** Description of the task **
Reproduce the whole listing exactly, omitting any picture it holds.

--- Data records Enclosed Below ---

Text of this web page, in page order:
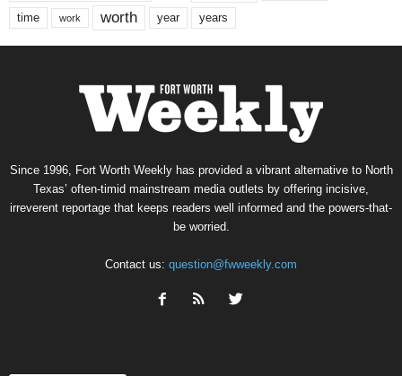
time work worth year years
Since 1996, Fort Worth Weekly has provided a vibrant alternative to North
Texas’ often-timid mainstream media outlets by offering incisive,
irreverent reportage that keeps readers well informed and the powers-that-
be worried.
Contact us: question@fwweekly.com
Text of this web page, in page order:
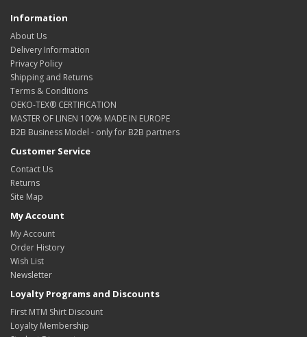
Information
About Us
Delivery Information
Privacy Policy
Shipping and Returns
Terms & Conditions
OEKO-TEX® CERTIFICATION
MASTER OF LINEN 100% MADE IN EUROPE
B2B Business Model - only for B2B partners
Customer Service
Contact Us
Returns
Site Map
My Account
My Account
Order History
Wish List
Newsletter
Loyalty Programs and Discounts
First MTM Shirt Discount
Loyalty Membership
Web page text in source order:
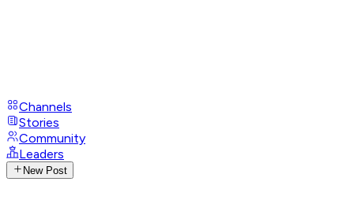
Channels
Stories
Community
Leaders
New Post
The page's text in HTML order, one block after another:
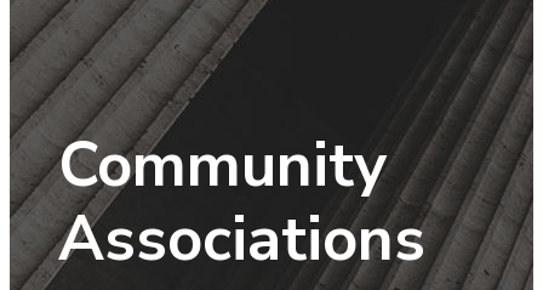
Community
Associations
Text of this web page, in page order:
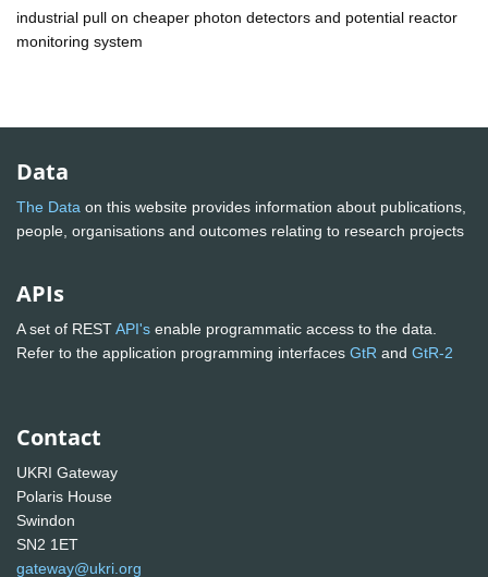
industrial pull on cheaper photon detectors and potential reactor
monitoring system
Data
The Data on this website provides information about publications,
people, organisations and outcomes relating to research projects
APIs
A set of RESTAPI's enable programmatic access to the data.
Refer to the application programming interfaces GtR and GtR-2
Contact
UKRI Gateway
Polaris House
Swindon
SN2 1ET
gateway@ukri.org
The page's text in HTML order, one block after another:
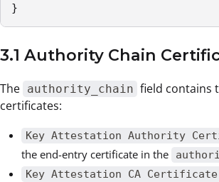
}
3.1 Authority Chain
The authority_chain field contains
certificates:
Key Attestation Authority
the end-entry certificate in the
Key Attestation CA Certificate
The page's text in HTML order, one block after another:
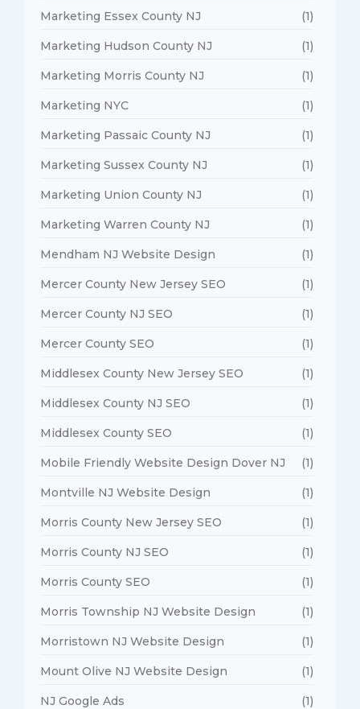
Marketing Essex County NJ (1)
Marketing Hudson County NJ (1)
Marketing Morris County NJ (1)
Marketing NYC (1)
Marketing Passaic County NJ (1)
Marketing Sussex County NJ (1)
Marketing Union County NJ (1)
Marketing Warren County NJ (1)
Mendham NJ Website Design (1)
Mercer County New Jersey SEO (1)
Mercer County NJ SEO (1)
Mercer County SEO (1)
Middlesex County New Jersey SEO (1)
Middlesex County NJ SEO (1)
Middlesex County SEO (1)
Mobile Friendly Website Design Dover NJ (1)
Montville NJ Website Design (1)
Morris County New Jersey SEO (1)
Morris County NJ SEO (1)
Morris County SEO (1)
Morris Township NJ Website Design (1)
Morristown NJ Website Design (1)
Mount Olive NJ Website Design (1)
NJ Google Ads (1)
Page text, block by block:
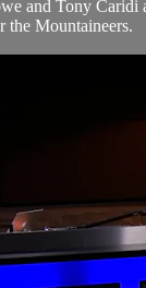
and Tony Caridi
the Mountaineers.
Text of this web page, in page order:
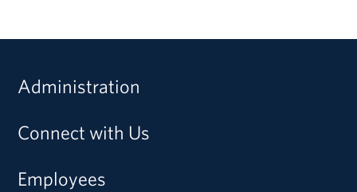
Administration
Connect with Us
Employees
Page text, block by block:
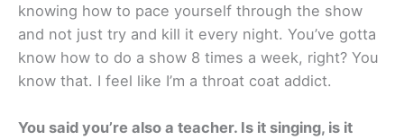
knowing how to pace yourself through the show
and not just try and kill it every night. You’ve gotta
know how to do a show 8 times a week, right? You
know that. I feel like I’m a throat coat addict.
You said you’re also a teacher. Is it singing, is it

--- End of Enclosed Data records ---

** Answer to this problem **
Text of this web page, in page order:
time work worth year years
Since 1996, Fort Worth Weekly has provided a vibrant alternative to North
Texas’ often-timid mainstream media outlets by offering incisive,
irreverent reportage that keeps readers well informed and the powers-that-
be worried.
Contact us: question@fwweekly.com
Text of this web page, in page order:
Information
About Us
Delivery Information
Privacy Policy
Shipping and Returns
Terms & Conditions
OEKO-TEX® CERTIFICATION
MASTER OF LINEN 100% MADE IN EUROPE
B2B Business Model - only for B2B partners
Customer Service
Contact Us
Returns
Site Map
My Account
My Account
Order History
Wish List
Newsletter
Loyalty Programs and Discounts
First MTM Shirt Discount
Loyalty Membership
Web page text in source order:
Channels
Stories
Community
Leaders
New Post
The page's text in HTML order, one block after another:
Community
Associations
Text of this web page, in page order:
industrial pull on cheaper photon detectors and potential reactor
monitoring system
Data
The Data on this website provides information about publications,
people, organisations and outcomes relating to research projects
APIs
A set of RESTAPI's enable programmatic access to the data.
Refer to the application programming interfaces GtR and GtR-2
Contact
UKRI Gateway
Polaris House
Swindon
SN2 1ET
gateway@ukri.org
The page's text in HTML order, one block after another:
}
3.1 Authority Chain
The authority_chain field contains
certificates:
Key Attestation Authority
the end-entry certificate in the
Key Attestation CA Certificate
The page's text in HTML order, one block after another:
Marketing Essex County NJ (1)
Marketing Hudson County NJ (1)
Marketing Morris County NJ (1)
Marketing NYC (1)
Marketing Passaic County NJ (1)
Marketing Sussex County NJ (1)
Marketing Union County NJ (1)
Marketing Warren County NJ (1)
Mendham NJ Website Design (1)
Mercer County New Jersey SEO (1)
Mercer County NJ SEO (1)
Mercer County SEO (1)
Middlesex County New Jersey SEO (1)
Middlesex County NJ SEO (1)
Middlesex County SEO (1)
Mobile Friendly Website Design Dover NJ (1)
Montville NJ Website Design (1)
Morris County New Jersey SEO (1)
Morris County NJ SEO (1)
Morris County SEO (1)
Morris Township NJ Website Design (1)
Morristown NJ Website Design (1)
Mount Olive NJ Website Design (1)
NJ Google Ads (1)
Page text, block by block:
and Tony Caridi
the Mountaineers.
Text of this web page, in page order:
Administration
Connect with Us
Employees
Page text, block by block:
knowing how to pace yourself through the show
and not just try and kill it every night. You’ve gotta
know how to do a show 8 times a week, right? You
know that. I feel like I’m a throat coat addict.
You said you’re also a teacher. Is it singing, is it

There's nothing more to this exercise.